Hey @alex-fedorov - that's the odd thing, the lambda is not callable. In my downstream code where I try to figure out the lambda's arity, I get this error:

NoMethodError (undefined method `arity' for #<Contract:0x675d9d69>):
    uri:classloader:/gems/sluice-0.4.0/lib/sluice/storage/s3/s3.rb:582:in `rename_file'
    uri:classloader:/gems/sluice-0.4.0/lib/sluice/storage/s3/s3.rb:494:in `block in process_files'
    org/jruby/RubyKernel.java:1290:in `loop'
    uri:classloader:/gems/sluice-0.4.0/lib/sluice/storage/s3/s3.rb:412:in `block in process_files'

alexanderdean avatar Jul 29 '16 19:07 alexanderdean

@alexanderdean As I thought. We are wrapping lambda over here: https://github.com/egonSchiele/contracts.ruby/blob/master/lib/contracts/call_with.rb#L90-L92

Therefore calling that lambda would work just fine, but not #arity.
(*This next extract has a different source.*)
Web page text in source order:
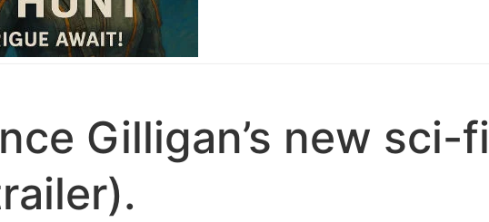
Gilligan’s new sci-fi

I believe we are violation LSP here, we should be implementing a proper Proc protocol/interface for this wrapper, not just one method #call.

waterlink avatar Jul 29 '16 19:07 waterlink

Ah! I think I understand now. The contract on the lambda-generating function implies some kind of wrapping of the returned lambda, otherwise how can the contract of that lambda be enforced?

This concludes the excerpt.